Le politiche messe in piedi allora avrebbero dovuto, secondo le stime, produrre dei miglioramenti entro la fine del 2009, per poi portare addirittura ad un incremento del PIL del 3,3% nel 2010.
All’alba del novembre 2011, gli Italiani, invece, osservano la Grecia scivolare lentamente verso la bancarotta e chiedono certezze al governo che, guidato dal premier Silvio Berlusconi, riceve aspre critiche e richieste di dimissioni da parte dell’opposizione. Per nostra fortuna, i politici non sono andati in vacanza quest’anno, impegnati com’erano a discutere della manovra di ferragosto, definita urgente da Berlusconi e Tremonti, la quale mirava ad ottenere un risanamento del bilancio entro il 2013. La manovra, rivista poi altre quattro volte, ora si presenta come la “manovra finanziaria bis” e, dopo aver ottenuto la fiducia dal Parlamento, è in via d’approvazione alla Camera. Si tratta di un provvedimento da ben 54,262 miliardi di euro, incentrato prevalentemente sulle entrate, le quali provengono, per farla breve, dalle tasche degli italiani. La manovra può essere riassunta in una serie di punti, quali l’aumento dell’IVA, un “contributo di solidarietà” prelevato dalle famiglie con reddito più elevato, l’aumento dell’età pensionabile per le donne che lavorano in settori privati (previsto per il 2014) e la trasformazione delle province in “città metropolitane”.

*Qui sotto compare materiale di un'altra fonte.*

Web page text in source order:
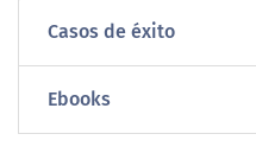
Casos de éxito
Ebooks
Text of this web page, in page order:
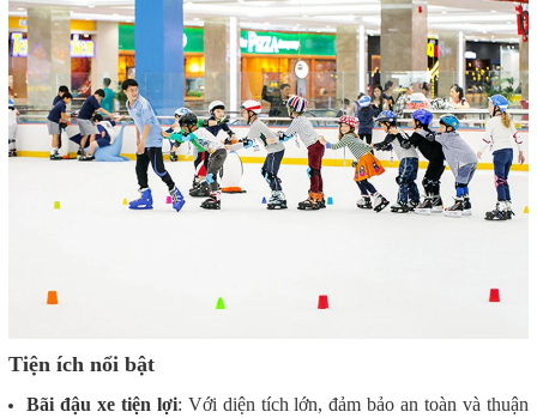
Tiện ích nổi bật
Bãi đậu xe tiện lợi: Với diện tích lớn, đảm bảo an toàn và thuận
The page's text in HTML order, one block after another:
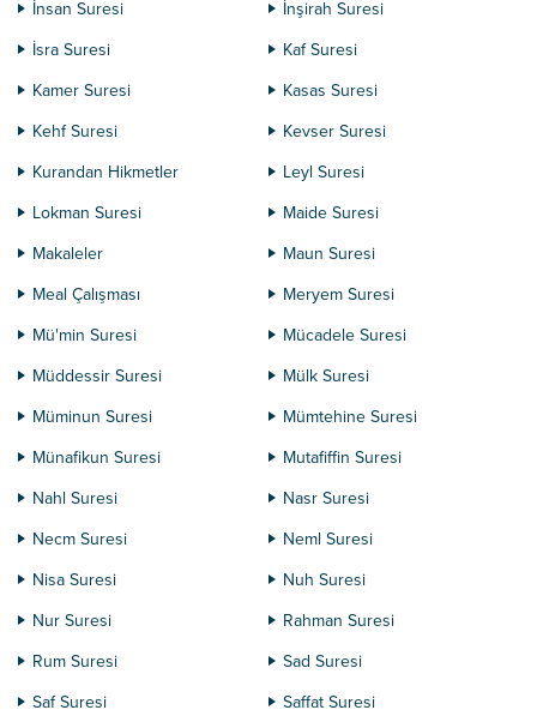
İnsan Suresi
İnşirah Suresi
İsra Suresi
Kaf Suresi
Kamer Suresi
Kasas Suresi
Kehf Suresi
Kevser Suresi
Kurandan Hikmetler
Leyl Suresi
Lokman Suresi
Maide Suresi
Makaleler
Maun Suresi
Meal Çalışması
Meryem Suresi
Mü'min Suresi
Mücadele Suresi
Müddessir Suresi
Mülk Suresi
Müminun Suresi
Mümtehine Suresi
Münafikun Suresi
Mutafiffin Suresi
Nahl Suresi
Nasr Suresi
Necm Suresi
Neml Suresi
Nisa Suresi
Nuh Suresi
Nur Suresi
Rahman Suresi
Rum Suresi
Sad Suresi
Saf Suresi
Saffat Suresi
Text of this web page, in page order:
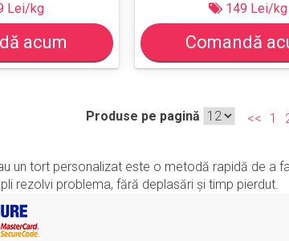
Lei/kg
acum
149 Lei/kg
Comandă
Produse pe pagină << 1
un tort personalizat este o metodă rapidă de a
rezolvi problema, fără deplasări și timp pierdut.
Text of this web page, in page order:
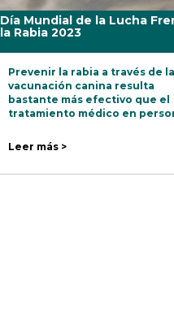
Día Mundial de la Lucha
la Rabia 2023
Prevenir la rabia a través de la
vacunación canina resulta
bastante más efectivo que el
tratamiento médico en
Leer más >
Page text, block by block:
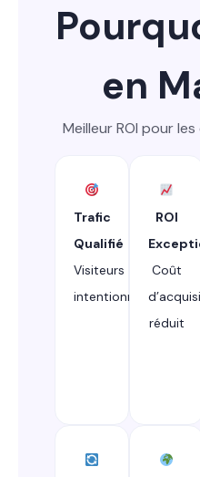
en
Meilleur ROI pour
Trafic
Qualifié
Visiteurs
intentionnistes
ROI
Coût
réduit
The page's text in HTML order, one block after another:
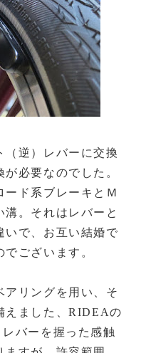
（逆）レバーに交換
必要なのでした。
ード系ブレーキとＭ
溝。それはレバーと
いで、お互い結婚で
ございます。
アリングを用い、そ
えました、RIDEAの
バーを握った感触

Tutto ciò dovrebbe dare liquidità allo Stato, che viene definito da Tremonti stesso un “Titanic in preda ad un mare impetuoso di debito pubblico e, ahimè, colmo di milioni di passeggeri, tutti gli Italiani: tutti in balia di un unico, ineluttabile e oscuro destino”. L’ottimismo è il profumo della vita, ne siamo sicuri?